Здесь всеми делами ведал, и правду искал, и суд творил — никто иной, как царский любюиец и ближний человек, сам князь-кесарь Федор Юрьевич Ромадановский, решавший всякие дела и даже самые страшные о «слове и деле» без апелляции. Это был (по словам кн. Куракина, современника его) человек характера партикулярного (то есть своеобразного). собой видом как монстр, нравом злой тиран, превеликий нежелатель добра никому: пьян во вся дни: но его величеству верный так был, что никто другой!. Сидя за столом в старом боярском кафтане, отороченном узеньким золотым галуном, с длинными густыми усами, всякое дело выслушивал сам этот страшный человек, перед которым никто не смел садиться и во двор к которому никто не имел права въезжать (даже сам царь Петр выходил из одноколки у ворот). Словом, судила та исключительная суровая личность, подобные которой, по русским прпметам, нарождаются в целое полустолетие один только раз. Конечно в эти времена охотливее, чем в другие, советовали не бояться суда, а бояться судьи: суд стотт прямой, да судья сидит кривой. В его руках закон был дышлом: он его куда хотел, туда и воротил. «Зачесали черти затылки от его расправы», и долго сохранялась в народе память о «петропавловской» правде, все время пока поддерживалась она робкими, медленными и неудачными попытками к истреблению в корне тех поводов, которые породили самую пословицу. Петр III в сенате, 7-го февраля 1762 года, запретил ненавистное «изражение слова и дела»; Екатерина II назвала употребление пытки «противным здравому, естественному рассуждению», но уничтожить ее формальным образом не решилась. Счастливая доля приостановить ее досталась в 1800 году императору Александру I.

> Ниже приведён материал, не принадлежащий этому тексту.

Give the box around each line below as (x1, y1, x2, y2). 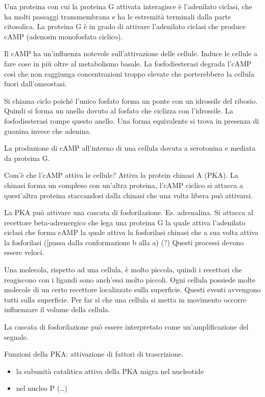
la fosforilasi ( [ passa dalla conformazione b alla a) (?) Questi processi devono (4, 237, 244, 247)
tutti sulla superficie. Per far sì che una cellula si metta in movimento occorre (4, 294, 247, 305)
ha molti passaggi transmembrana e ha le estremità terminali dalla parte (4, 11, 231, 21)
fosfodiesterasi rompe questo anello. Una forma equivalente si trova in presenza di (4, 115, 259, 126)
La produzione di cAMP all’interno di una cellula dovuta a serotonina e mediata (4, 143, 256, 153)
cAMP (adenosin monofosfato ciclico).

Обнаружилась в Москве правда, вместо Петра и Павла — «у Воскресенья в Кадашах», в Замоскворечье, в то время, когда на городских выборах оказались в громадном большинстве голоса за Шестова, имевшего свой дом в этом приходе. Шестов, в 1830-х годах, выбран был в городские головы.

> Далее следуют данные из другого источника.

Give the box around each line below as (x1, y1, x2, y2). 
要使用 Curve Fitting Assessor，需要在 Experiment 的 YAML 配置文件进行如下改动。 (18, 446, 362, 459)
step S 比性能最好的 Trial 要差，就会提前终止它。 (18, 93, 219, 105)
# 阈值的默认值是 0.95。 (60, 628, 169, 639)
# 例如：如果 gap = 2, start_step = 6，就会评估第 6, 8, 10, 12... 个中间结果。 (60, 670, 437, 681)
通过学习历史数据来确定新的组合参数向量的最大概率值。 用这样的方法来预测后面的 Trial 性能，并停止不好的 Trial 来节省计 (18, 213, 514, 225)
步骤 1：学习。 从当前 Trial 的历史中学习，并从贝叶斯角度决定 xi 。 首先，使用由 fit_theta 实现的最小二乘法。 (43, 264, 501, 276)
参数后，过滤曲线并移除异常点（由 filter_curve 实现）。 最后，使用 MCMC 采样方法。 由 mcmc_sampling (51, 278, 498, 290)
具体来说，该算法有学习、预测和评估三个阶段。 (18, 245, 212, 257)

ЧЕТВЕРТАЯ ПРАВДА «У ВОСКРЕСЕНЬЯ В КАДАШАХ»
Нравы и обычаи того времени требовали, чтобы в городских головах на Москве сидел такой, который бы всем и всему потрафлял, а если он, сверх того, богат, тороват и хлебосолен, то еще того лучше. Против таких сговаривались целым обществом и если они сами не напрашивались, то их выбирали заочно и потом кланялись и неотступно упрашивали. Особенно важных требований, как к хозяину такого огромного и богатого города, тогда не предъявлялось; ни образования, ни убеждений, ни особенной силы воли и характера вовсе не требовалось. Производились самые выборы на добрую половину в шутку. Раз, однако, привелось ошибиться.

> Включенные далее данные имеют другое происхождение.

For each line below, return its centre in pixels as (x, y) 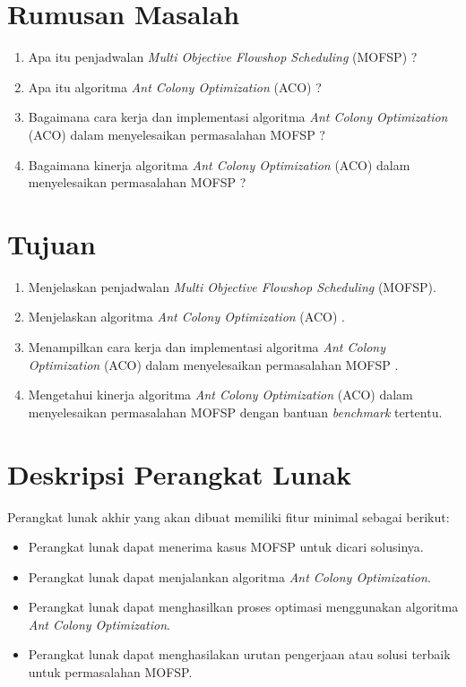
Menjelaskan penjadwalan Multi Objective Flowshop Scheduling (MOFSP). (232, 286)
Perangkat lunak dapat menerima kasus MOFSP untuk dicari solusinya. (226, 547)
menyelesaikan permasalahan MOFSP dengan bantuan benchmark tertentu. (235, 412)
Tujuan (52, 243)
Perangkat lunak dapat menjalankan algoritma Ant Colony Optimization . (229, 576)
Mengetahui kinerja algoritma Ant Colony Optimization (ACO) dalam (220, 395)
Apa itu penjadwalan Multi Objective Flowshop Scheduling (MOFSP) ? (223, 57)
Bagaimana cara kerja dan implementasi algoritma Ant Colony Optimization (238, 117)

Голова Шестов оказался недюжинных. Загадали на простого, а получили прямого; на иную хитрость хватало и его простоты. Практически полагали все, что он будет не лучше и не хуже прежних, и вдруг довелось услыхать, что голова начинает чудить по-своему: до всякого пустяка в думе доходит сам и сует нос во всякие мелочи, не жалея своей головы. Что-то будет?
Стал он, например, до того доходить, кто пожарных лошадей кормить, почем для них покупают овес и сено. И когда дознался до старых цен, — объявить наново, что сам будет кормить, по прямому закону, с вольной цены, какая установится на торгах. Доискался такими же путями и до фонарного масла, которое покупалось вместе с овсом, и до других статей городских расходов, которые шли особняком. Шел он просто, все по дороге, просто и доходил, не жалея себя и словно не ведая того, что на дворе стояло самое ненастное время, хозяйничала голая, как пузырь, голова графа Закревскаго, топала и кричала, угрожала и исполняла угрозы. Не замечал, да и не хотел слышать и видеть Шестов, что против него собирались враги и предпринимались воинственные походы. На городскую казну смотрел он купеческим оком и сторожил и умножал ее так, что когда к концу первого года стали ее считать. то вышло дивное дело, неслыханное событие: возросла казна до больших размеров от скоплений и сбережений и от умного хозяйства. Сам Шестов вошел в большую цену и славу, и имя его сделалось известным даже малым ребятам. И — шутка сказать! — перевернул из-за него наново московский люд старую, уже твердо устоявшуюся на ногах, пословицу: «правда к Петру и Павлу ушла, а кривда по земле пошла».